Thank you, I’m looking forward to making this.
Darlene
Nan Fox says
can I make this in a slow cooker on low? Can’t wait to make this. Thank yiu
Kimberly Killebrew says
Yes you can, Nan!
Tanesha says
My mango tree has been bearing ripe fruit faster than we can eat them. I had a large tub of over riped mangoes on my counter. A quick Google search on what to do with over riped mangoes brought up your recipe. Thankfully I had everything needed in my pantry.
The recipe was easy to follow. I used only half of the sugar because there is sugar in the mangoes. I added a finely chopped scotch bonnet pepper, including a few seeds. Chutney turned out absolutely fabulous 👌 and my house smells amazing from all the spices. Thank you for sharing this amazing recipe.
Kimberly Killebrew says
Fantastic, Tanesha, thanks so much for the feedback and I’m thrilled that you enjoyed it!
Barbara Frey says
Hi, Can frozen mango be used in this recipe?
Kimberly Killebrew says
Hi Barbara, yes it can.
Jan says
Is it at all possible to substitute loquats in this recipe for mangoes? I have 2 huge loquat trees in my yard and I usually just give them away. Thanks
Kimberly Killebrew says
You sure can, Jan!
Jeffrey Roughgarden says
My first attempt with this recipe failed badly. I spent almost an hour getting 5 mangoes diced and the other ingredients measured. The mangos weighed about 225 grams each, including the discarded pit. Following the recipe, I cooked the mixture at a low simmer for an hour, which resulted in diced mangoes in a lot of delicious syrup. Instead of continuing to reduce the mixture for another hour, I decided to add some raisins and dried cranberries. Evidently, I put in too much. I put the mixture back on the heat and in 20 minutes, the mixture was burnt fruit candy. I had to throw it all out.

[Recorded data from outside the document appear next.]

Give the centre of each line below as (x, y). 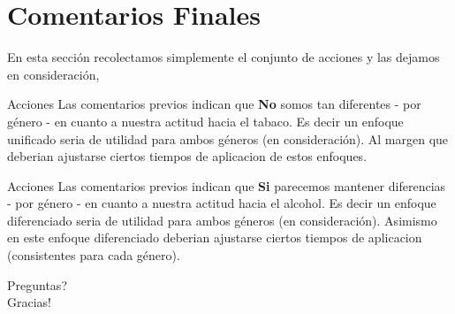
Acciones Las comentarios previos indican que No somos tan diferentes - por (214, 104)
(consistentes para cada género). (94, 255)
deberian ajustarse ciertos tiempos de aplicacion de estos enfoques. (187, 156)
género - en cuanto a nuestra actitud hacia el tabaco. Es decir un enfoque (205, 121)
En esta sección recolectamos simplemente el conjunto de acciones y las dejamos (224, 57)
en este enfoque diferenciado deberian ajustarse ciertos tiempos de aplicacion (215, 237)
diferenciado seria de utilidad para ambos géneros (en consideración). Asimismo (222, 220)
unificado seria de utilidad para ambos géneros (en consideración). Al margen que (228, 138)
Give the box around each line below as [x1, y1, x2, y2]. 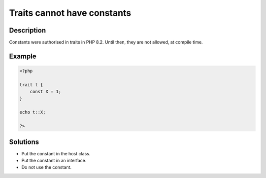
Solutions [9, 138, 39, 146]
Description [9, 26, 46, 35]
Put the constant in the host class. [21, 150, 91, 156]
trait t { [19, 82, 43, 87]
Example [9, 52, 36, 60]
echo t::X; [19, 109, 46, 115]
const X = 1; [30, 89, 62, 95]
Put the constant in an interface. [21, 158, 87, 164]
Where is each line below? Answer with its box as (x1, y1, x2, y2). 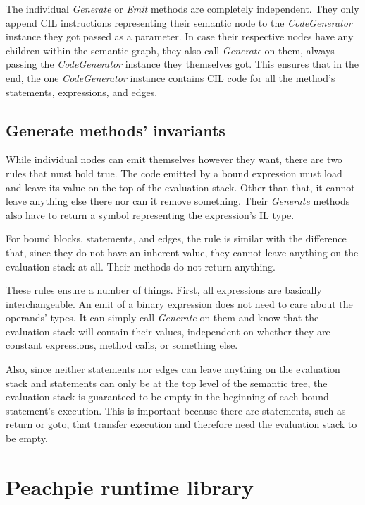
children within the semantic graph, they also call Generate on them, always (6, 42, 335, 57)
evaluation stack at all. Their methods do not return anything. (6, 259, 276, 273)
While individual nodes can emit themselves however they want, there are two (6, 152, 342, 167)
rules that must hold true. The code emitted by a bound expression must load (6, 165, 342, 180)
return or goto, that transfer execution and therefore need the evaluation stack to (6, 417, 357, 432)
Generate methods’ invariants (6, 119, 225, 141)
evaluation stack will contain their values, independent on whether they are (6, 323, 330, 338)
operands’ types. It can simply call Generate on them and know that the (6, 310, 319, 325)
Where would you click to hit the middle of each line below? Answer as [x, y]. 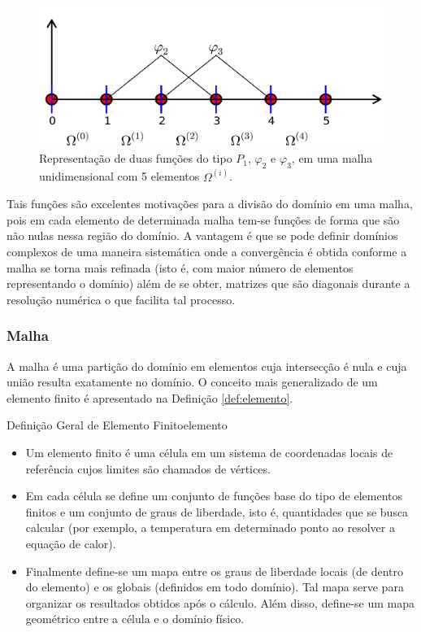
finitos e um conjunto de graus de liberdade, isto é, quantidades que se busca [217, 511]
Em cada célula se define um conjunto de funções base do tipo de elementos [214, 496]
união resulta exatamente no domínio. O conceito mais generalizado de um [192, 382]
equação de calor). [71, 543]
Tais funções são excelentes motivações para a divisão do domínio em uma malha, [210, 204]
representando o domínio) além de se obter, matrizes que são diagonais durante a [208, 283]
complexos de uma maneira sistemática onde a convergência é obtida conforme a [207, 252]
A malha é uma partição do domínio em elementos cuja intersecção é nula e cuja [207, 366]
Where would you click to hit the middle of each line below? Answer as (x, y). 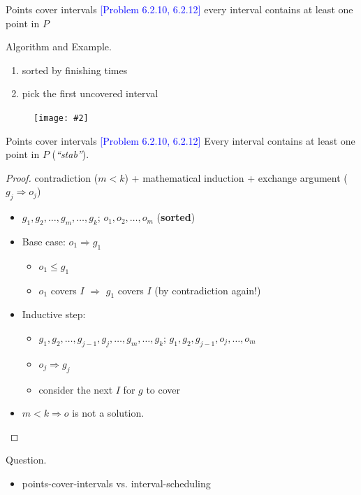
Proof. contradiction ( (52, 177)
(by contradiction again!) (208, 290)
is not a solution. (108, 413)
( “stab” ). (71, 154)
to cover (163, 389)
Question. (26, 460)
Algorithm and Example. (59, 46)
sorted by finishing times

Suggest you indicate how many cups of diced mango are needed to go with the vinegar and sugar. You might also advise people to carefully add some amount of dried fruit if the mixture is too syrupy, after an hour. I think no more that 1/4 cup of raisins would do the trick. But it would not have been necessary if I had right ratio of mango to syrup at the outset.